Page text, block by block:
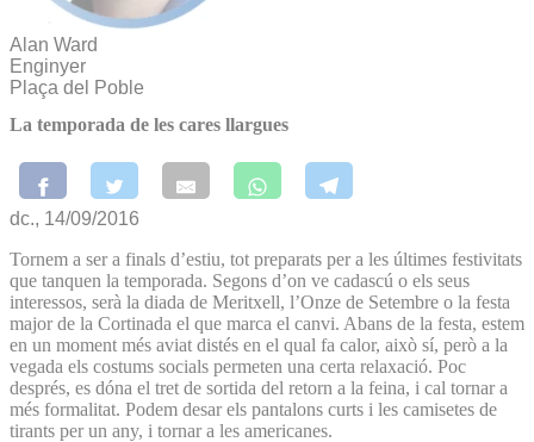
Alan Ward
Enginyer
Plaça del Poble
La temporada de les cares llargues
dc., 14/09/2016
Tornem a ser a finals d’estiu, tot preparats per a les últimes festivitats
que tanquen la temporada. Segons d’on ve cadascú o els seus
interessos, serà la diada de Meritxell, l’Onze de Setembre o la festa
major de la Cortinada el que marca el canvi. Abans de la festa, estem
en un moment més aviat distés en el qual fa calor, això sí, però a la
vegada els costums socials permeten una certa relaxació. Poc
després, es dóna el tret de sortida del retorn a la feina, i cal tornar a
més formalitat. Podem desar els pantalons curts i les camisetes de
tirants per un any, i tornar a les americanes.
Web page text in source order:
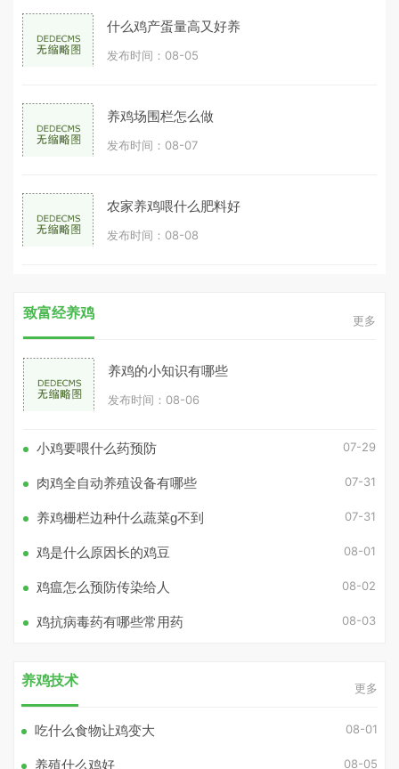
什么鸡产蛋量高又好养
发布时间：08-05
养鸡场围栏怎么做
发布时间：08-07
农家养鸡喂什么肥料好
发布时间：08-08
致富经养鸡 更多
养鸡的小知识有哪些
发布时间：08-06
小鸡要喂什么药预防 07-29
肉鸡全自动养殖设备有哪些 07-31
养鸡栅栏边种什么蔬菜g不到 07-31
鸡是什么原因长的鸡豆 08-01
鸡瘟怎么预防传染给人 08-02
鸡抗病毒药有哪些常用药 08-03
养鸡技术 更多
吃什么食物让鸡变大 08-01
养殖什么鸡好 08-05
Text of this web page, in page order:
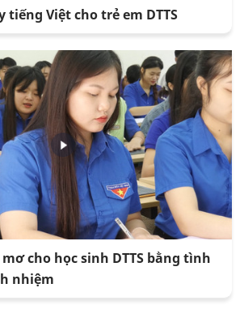
tiếng Việt cho trẻ em DTTS
cho học sinh DTTS bằng tình
nhiệm
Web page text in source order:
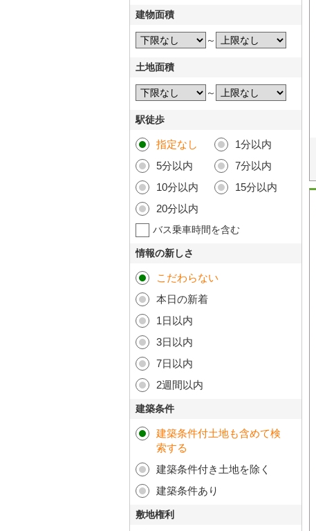
建物面積
～
土地面積
～
駅徒歩
指定なし
1分以内
5分以内
7分以内
10分以内
15分以内
20分以内
バス乗車時間を含む
情報の新しさ
こだわらない
本日の新着
1日以内
3日以内
7日以内
2週間以内
建築条件
建築条件付土地も含めて検
索する
建築条件付き土地を除く
建築条件あり
敷地権利
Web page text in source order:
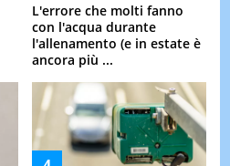
L'errore che molti fanno
con l'acqua durante
l'allenamento (e in estate è
ancora più ...
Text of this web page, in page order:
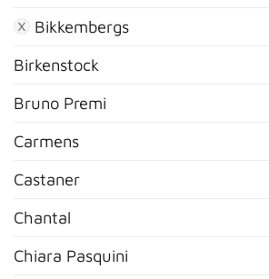
Bikkembergs
Birkenstock
Bruno Premi
Carmens
Castaner
Chantal
Chiara Pasquini
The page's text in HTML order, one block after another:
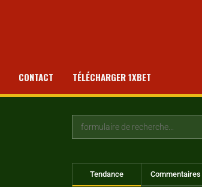
CONTACT TÉLÉCHARGER 1XBET
Tendance Commentaires
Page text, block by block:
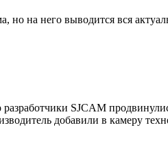
но на него выводится вся
SJCAM
добавили в камеру
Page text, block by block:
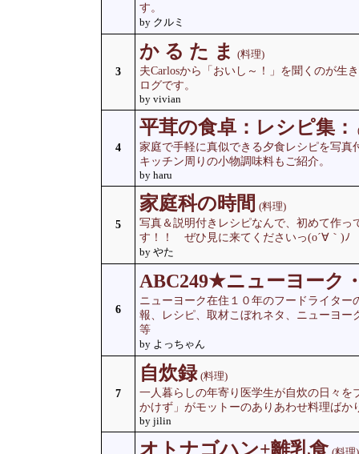
す。
by クルミ
3
か る た ま
(料理)
夫Carlosから「おいし～！」を聞くのが生
ログです。
by vivian
4
平茸の食卓：レシピ集：
家庭で手軽に真似できる夕食レシピを写真
キッチン周りの小物調味料もご紹介。
by haru
5
家庭科の時間 (料理)
写真＆説明付きレシピなんで、初めて作っ
す！！ ぜひ見に来てくださいっ(o´∀｀)ﾉ
by やた
6
ABC249★ニューヨーク
ニューヨーク在住１０年のフードライター
報、レシピ、取材こぼれネタ、ニューヨー
等
by よっちゃん
7
自炊録 (料理)
一人暮らしの年寄り医学生が自炊の日々を
かけず」がモットーのありあわせ料理ばか
by jilin
オトナゴハン+離乳食 (料理)
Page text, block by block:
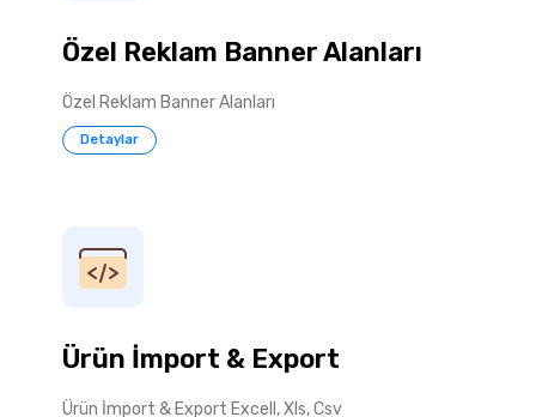
Özel Reklam Banner Alanları
Özel Reklam Banner Alanları
Detaylar
Ürün İmport & Export
Ürün İmport & Export Excell, Xls, Csv
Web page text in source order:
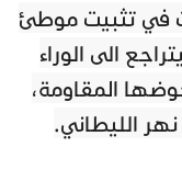
في تثبيت موطئ
الى الوراء
المقاومة،
الليطاني.
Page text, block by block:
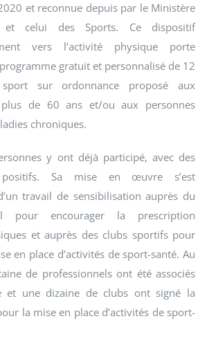
et reconnue depuis par le Ministère
celui des Sports. Ce dispositif
vers l’activité physique porte
gratuit et personnalisé de 12
sur ordonnance proposé aux
de 60 ans et/ou aux personnes
chroniques.
y ont déjà participé, avec des
Sa mise en œuvre s’est
travail de sensibilisation auprès du
pour encourager la prescription
et auprès des clubs sportifs pour
en place d’activités de sport-santé. Au
de professionnels ont été associés
et une dizaine de clubs ont signé la
la mise en place d’activités de sport-
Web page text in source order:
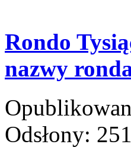
Rondo
nazwy
Odsłony:
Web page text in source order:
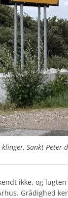
Sankt Peter
ikke, og
Grådighed
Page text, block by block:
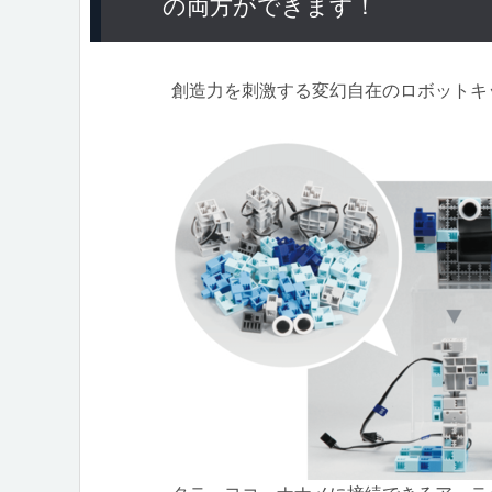
の両方ができます！
創造力を刺激する変幻自在のロボットキ
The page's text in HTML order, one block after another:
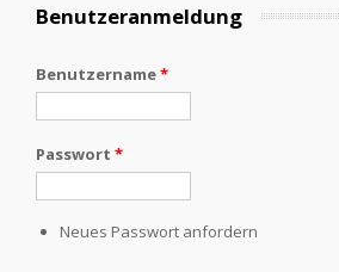
Benutzeranmeldung
Benutzername*
Passwort *
Neues Passwort anfordern
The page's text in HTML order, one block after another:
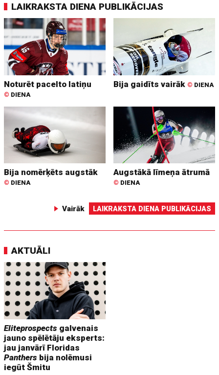
LAIKRAKSTA DIENA PUBLIKĀCIJAS
Noturēt pacelto latiņu
© DIENA
Bija gaidīts vairāk © DIENA
Bija nomērķēts augstāk
© DIENA
Augstākā līmeņa ātrumā
© DIENA
Vairāk LAIKRAKSTA DIENA PUBLIKĀCIJAS
AKTUĀLI
Eliteprospects galvenais
jauno spēlētāju eksperts:
jau janvārī Floridas
Panthers bija nolēmusi
iegūt Šmitu
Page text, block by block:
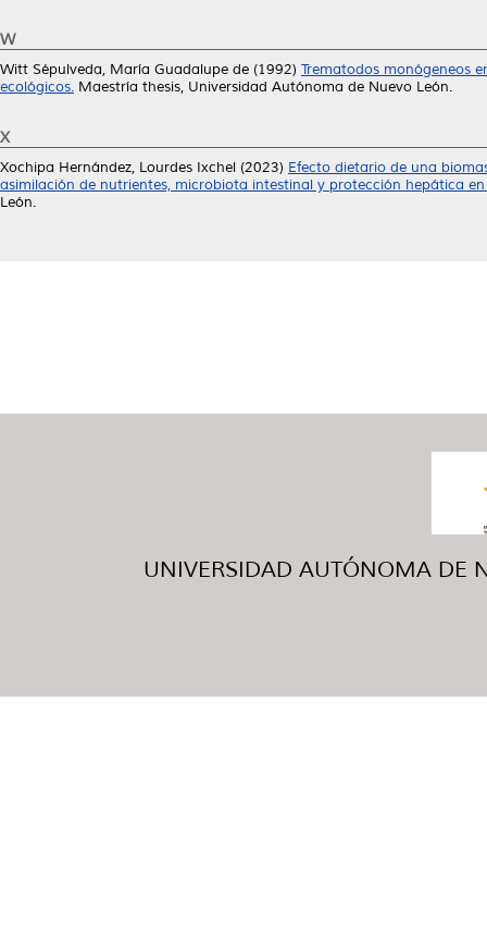
W
Witt Sépulveda, María Guadalupe de (1992) Trematodos monógeneos
ecológicos. Maestría thesis, Universidad Autónoma de Nuevo León.
X
Xochipa Hernández, Lourdes Ixchel (2023) Efecto dietario de una
asimilación de nutrientes, microbiota intestinal y protección hepática
León.
UNIVERSIDAD AUTÓNOMA DE
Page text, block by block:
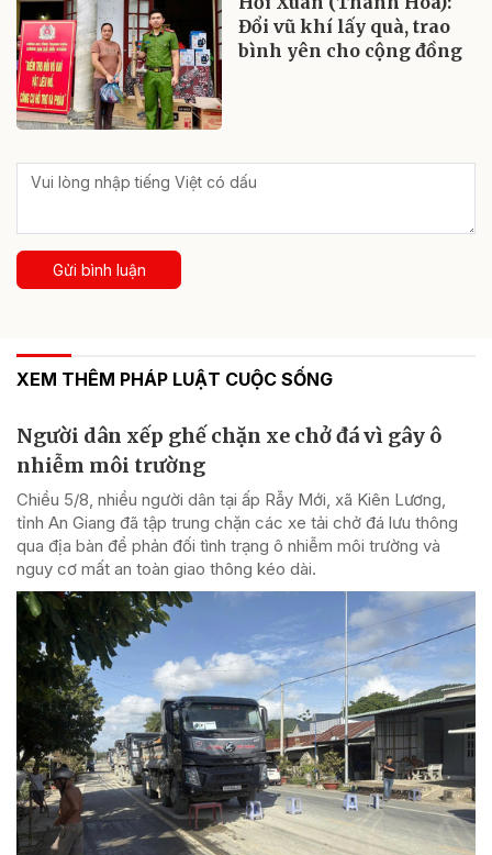
Đổi vũ khí lấy quà, trao
bình yên cho cộng đồng
Gửi bình luận
XEM THÊM PHÁP LUẬT CUỘC SỐNG
Người dân xếp ghế chặn xe chở đá vì gây ô
nhiễm môi trường
Chiều 5/8, nhiều người dân tại ấp Rẫy Mới, xã Kiên Lương,
tỉnh An Giang đã tập trung chặn các xe tải chở đá lưu thông
qua địa bàn để phản đối tình trạng ô nhiễm môi trường và
nguy cơ mất an toàn giao thông kéo dài.
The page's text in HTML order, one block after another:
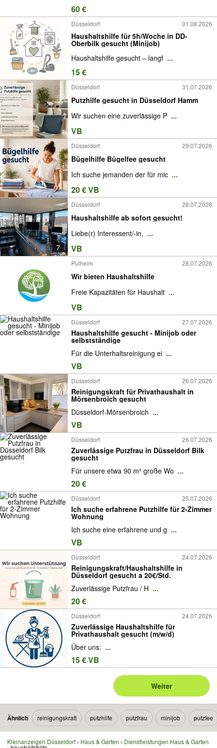
60 €
Düsseldorf 01.08.2026
Haushaltshilfe für 5h/Woche in DD-
Oberbilk gesucht (Minijob)
Haushaltshilfe gesucht – langf ...
15 €
Düsseldorf 31.07.2026
Putzhilfe gesucht in Düsseldorf Hamm
Wir suchen eine zuverlässige P ...
VB
Düsseldorf 29.07.2026
Bügelhilfe Bügelfee gesucht
Ich suche jemanden der für mic ...
20 € VB
7
Düsseldorf 28.07.2026
Haushaltshilfe ab sofort gesucht!
Liebe(r) Interessent/-in, ...
VB
Pulheim 28.07.2026
Wir bieten Haushaltshilfe
Freie Kapazitäten für Haushalt ...
VB
Düsseldorf 27.07.2026
Haushaltshilfe gesucht - Minijob oder
selbstständige
Für die Unterhaltsreinigung ei ...
VB
Düsseldorf 26.07.2026
Reinigungskraft für Privathaushalt in
Mörsenbroich gesucht
Düsseldorf-Mörsenbroich ...
VB
Düsseldorf 26.07.2026
Zuverlässige Putzfrau in Düsseldorf Bilk
gesucht
Für unsere etwa 90 m² große Wo ...
20 €
Düsseldorf 25.07.2026
Ich suche erfahrene Putzhilfe für 2-Zimmer
Wohnung
Ich suche eine erfahrene und g ...
VB
Düsseldorf 24.07.2026
Reinigungskraft/Haushaltshilfe in
Düsseldorf gesucht a 20€/Std.
Zuverlässige Putzfrau / H ...
20 €
Düsseldorf 24.07.2026
Zuverlässige Haushaltshilfe für
Privathaushalt gesucht (m/w/d)
Über uns: ...
15 € VB
Weiter
Ähnlich reinigungskraft putzhilfe putzfrau minijob putzfee
Kleinanzeigen Düsseldorf Haus & Garten Dienstleistungen Haus & Garten
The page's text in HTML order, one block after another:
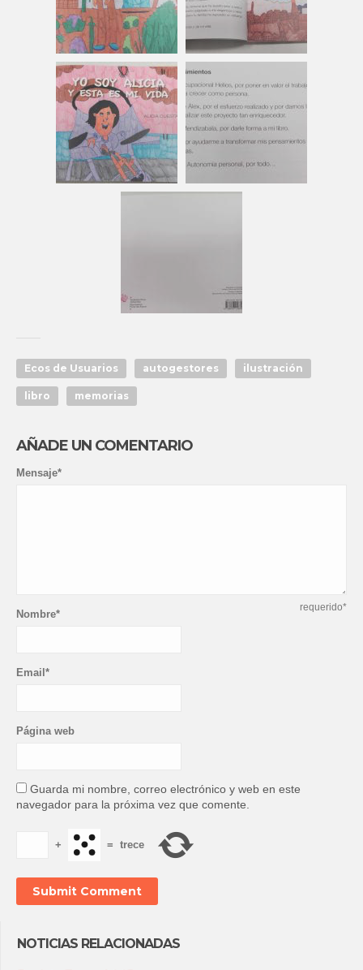
Ecos de Usuarios autogestores ilustración
libro memorias
AÑADE UN COMENTARIO
Mensaje*
requerido*
Nombre*
Email*
Página web
Guarda mi nombre, correo electrónico y web en este
navegador para la próxima vez que comente.
+ = trece
NOTICIAS RELACIONADAS
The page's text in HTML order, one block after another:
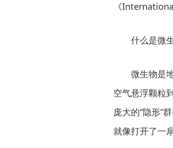
《
什么是微
微生物是
空气悬浮颗粒
庞大的“隐形”
就像打开了一
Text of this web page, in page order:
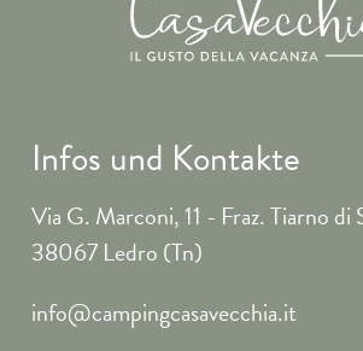
Infos und Kontakte
Via G. Marconi, 11 - Fraz. Tiarno di
38067 Ledro (Tn)
info@campingcasavecchia.it
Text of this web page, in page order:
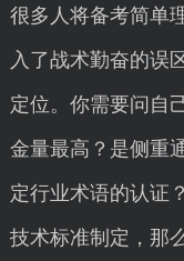
很多人将备考简单
入了战术勤奋的误
定位。你需要问自
金量最高？是侧重
定行业术语的认证
技术标准制定，那
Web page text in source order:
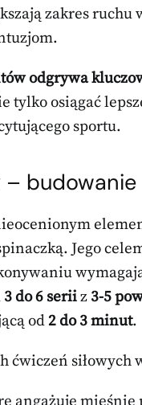
zakres ruchu
odgrywa
tylko osiągać
sportu.
– budowanie
Jego
3 do 6 seriiz 3-5
od 2 do 3 minut.
ćwiczeń siłowych
angażuje
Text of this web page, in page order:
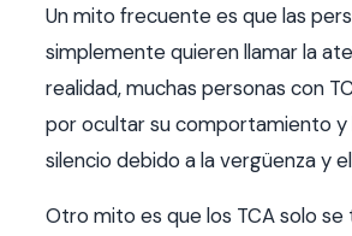
Un mito frecuente es que las
simplemente quieren llamar la
realidad, muchas personas con
por ocultar su comportamiento y
silencio debido a la vergüenza y
Otro mito es que los TCA solo
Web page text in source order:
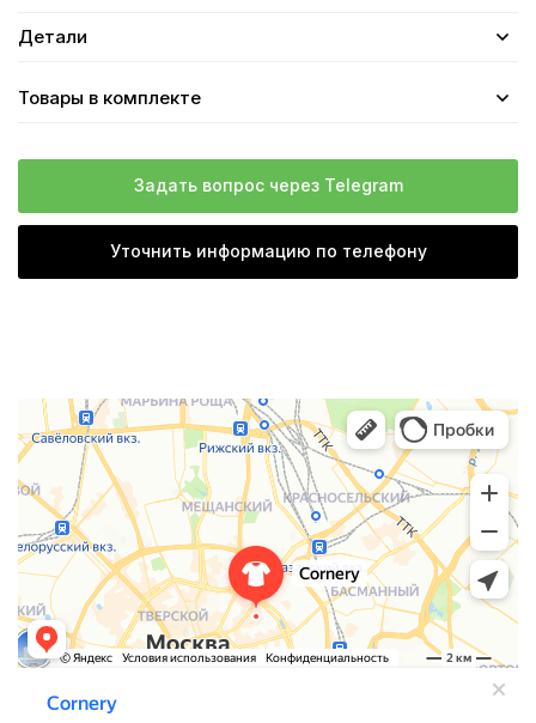
Детали
Товары в комплекте
Задать вопрос через Telegram
Уточнить информацию по телефону

EXERCISE BRIEF: How many lines of the records contain "Export"? Answer with the number only.

WRITTEN REPLY: 2